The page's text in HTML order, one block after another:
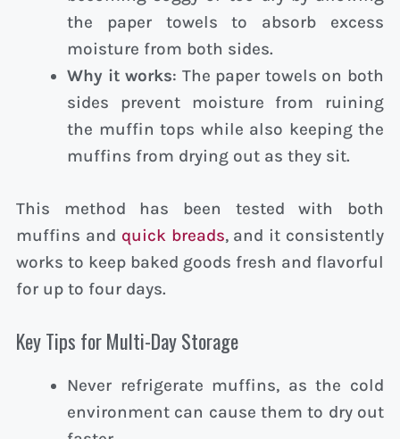
the paper towels to absorb excess
moisture from both sides.
Why it works: The paper towels on both
sides prevent moisture from ruining
the muffin tops while also keeping the
muffins from drying out as they sit.
This method has been tested with both
muffins and quick breads, and it consistently
works to keep baked goods fresh and flavorful
for up to four days.
Key Tips for Multi-Day Storage
Never refrigerate muffins, as the cold
environment can cause them to dry out

··········

→ **Work item**
This exercise requires the lines of the entries containing the string "paper".

→ **Response**
the paper towels to absorb excess
Why it works: The paper towels on both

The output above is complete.